§ Exercise aim
Write out the whole listing below exactly, skipping each picture.

§ Data extract
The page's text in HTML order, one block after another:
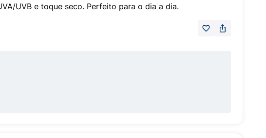
UVB e toque seco. Perfeito para o dia a dia.
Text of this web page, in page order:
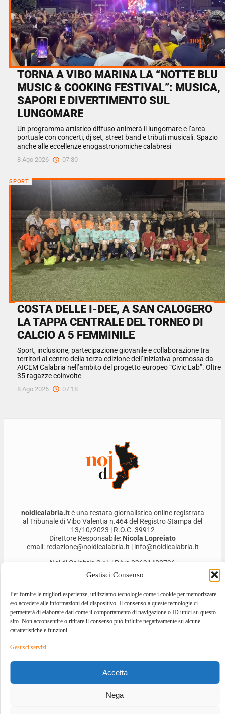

§ Output
The page's text in HTML order, one block after another:
UVB e toque seco. Perfeito para o dia a dia.
Text of this web page, in page order:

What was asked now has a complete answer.